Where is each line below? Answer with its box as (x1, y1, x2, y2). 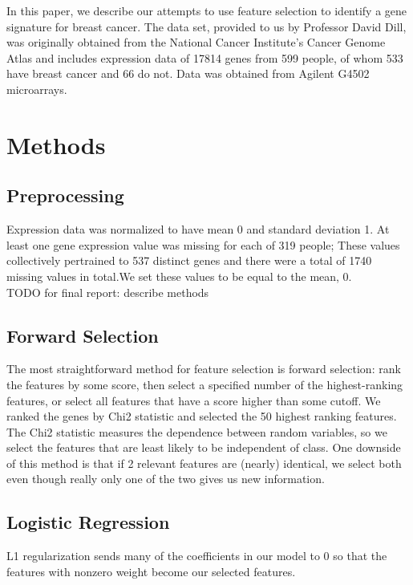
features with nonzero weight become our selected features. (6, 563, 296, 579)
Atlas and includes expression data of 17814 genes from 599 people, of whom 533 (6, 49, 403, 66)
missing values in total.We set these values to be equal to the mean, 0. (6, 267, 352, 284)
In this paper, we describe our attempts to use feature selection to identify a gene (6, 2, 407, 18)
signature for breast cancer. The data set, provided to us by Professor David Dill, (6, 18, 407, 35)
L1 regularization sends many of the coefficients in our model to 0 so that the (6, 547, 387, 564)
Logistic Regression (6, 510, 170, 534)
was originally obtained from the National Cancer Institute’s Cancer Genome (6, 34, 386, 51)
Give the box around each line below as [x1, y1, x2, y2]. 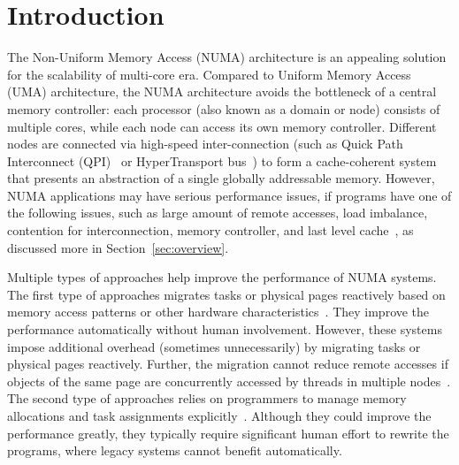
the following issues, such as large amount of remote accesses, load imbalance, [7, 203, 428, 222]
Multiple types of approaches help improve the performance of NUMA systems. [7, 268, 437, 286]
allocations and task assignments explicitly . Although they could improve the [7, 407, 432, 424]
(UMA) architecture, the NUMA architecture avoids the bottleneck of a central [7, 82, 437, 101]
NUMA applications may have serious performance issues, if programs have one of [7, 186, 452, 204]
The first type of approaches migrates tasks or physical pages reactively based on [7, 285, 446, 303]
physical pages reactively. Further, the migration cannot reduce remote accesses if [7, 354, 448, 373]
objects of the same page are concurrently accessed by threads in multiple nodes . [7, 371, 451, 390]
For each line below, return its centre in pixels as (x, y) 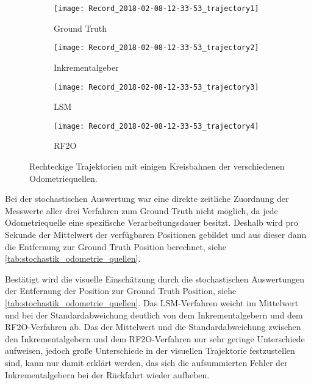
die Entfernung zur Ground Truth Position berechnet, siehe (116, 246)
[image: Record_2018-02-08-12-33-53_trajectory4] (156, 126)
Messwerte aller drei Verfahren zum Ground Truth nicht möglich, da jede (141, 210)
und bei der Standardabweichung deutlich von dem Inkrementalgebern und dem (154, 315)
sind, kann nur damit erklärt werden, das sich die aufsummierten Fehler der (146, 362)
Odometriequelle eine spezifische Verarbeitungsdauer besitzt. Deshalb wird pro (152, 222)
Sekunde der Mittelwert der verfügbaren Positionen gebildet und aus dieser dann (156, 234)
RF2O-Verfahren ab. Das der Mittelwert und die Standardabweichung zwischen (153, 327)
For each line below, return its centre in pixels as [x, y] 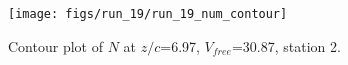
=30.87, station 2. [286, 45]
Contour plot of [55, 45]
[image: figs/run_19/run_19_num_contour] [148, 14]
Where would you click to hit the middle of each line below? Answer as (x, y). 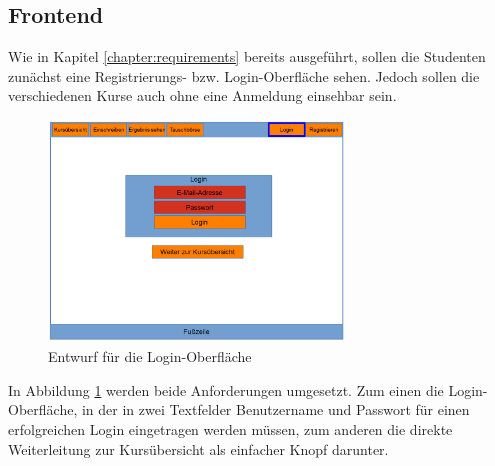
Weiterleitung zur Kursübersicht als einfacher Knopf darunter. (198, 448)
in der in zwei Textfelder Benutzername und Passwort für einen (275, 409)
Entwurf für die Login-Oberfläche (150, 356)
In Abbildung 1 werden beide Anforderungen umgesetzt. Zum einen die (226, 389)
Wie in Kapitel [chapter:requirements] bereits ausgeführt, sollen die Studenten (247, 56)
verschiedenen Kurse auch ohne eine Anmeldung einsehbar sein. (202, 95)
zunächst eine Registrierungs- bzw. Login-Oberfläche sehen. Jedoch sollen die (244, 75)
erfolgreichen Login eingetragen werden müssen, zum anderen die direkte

******

The reply should consist solely of the lines above from the one that has "(UMA) architecture, the" through the one that has "physical pages reactively.", reproduced exactly.

(UMA) architecture, the NUMA architecture avoids the bottleneck of a central [7, 82, 437, 101]
NUMA applications may have serious performance issues, if programs have one of [7, 186, 452, 204]
The first type of approaches migrates tasks or physical pages reactively based on [7, 285, 446, 303]
physical pages reactively. Further, the migration cannot reduce remote accesses if [7, 354, 448, 373]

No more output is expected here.